----- Record extracts
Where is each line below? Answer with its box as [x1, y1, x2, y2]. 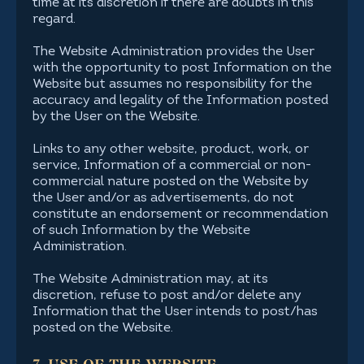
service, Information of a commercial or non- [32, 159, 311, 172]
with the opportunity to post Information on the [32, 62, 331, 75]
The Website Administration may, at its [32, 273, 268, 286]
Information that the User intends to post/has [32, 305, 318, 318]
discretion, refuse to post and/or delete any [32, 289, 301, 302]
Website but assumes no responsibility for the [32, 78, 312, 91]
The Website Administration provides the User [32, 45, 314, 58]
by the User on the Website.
----------
What you are asked to do:
Only the pictures may be dropped when you copy the data above; everything else stays exact.

Answer to this task:
Where is each line below? Answer with its box as [x1, y1, x2, y2]. 
service, Information of a commercial or non- [32, 159, 311, 172]
with the opportunity to post Information on the [32, 62, 331, 75]
The Website Administration may, at its [32, 273, 268, 286]
Information that the User intends to post/has [32, 305, 318, 318]
discretion, refuse to post and/or delete any [32, 289, 301, 302]
Website but assumes no responsibility for the [32, 78, 312, 91]
The Website Administration provides the User [32, 45, 314, 58]
by the User on the Website.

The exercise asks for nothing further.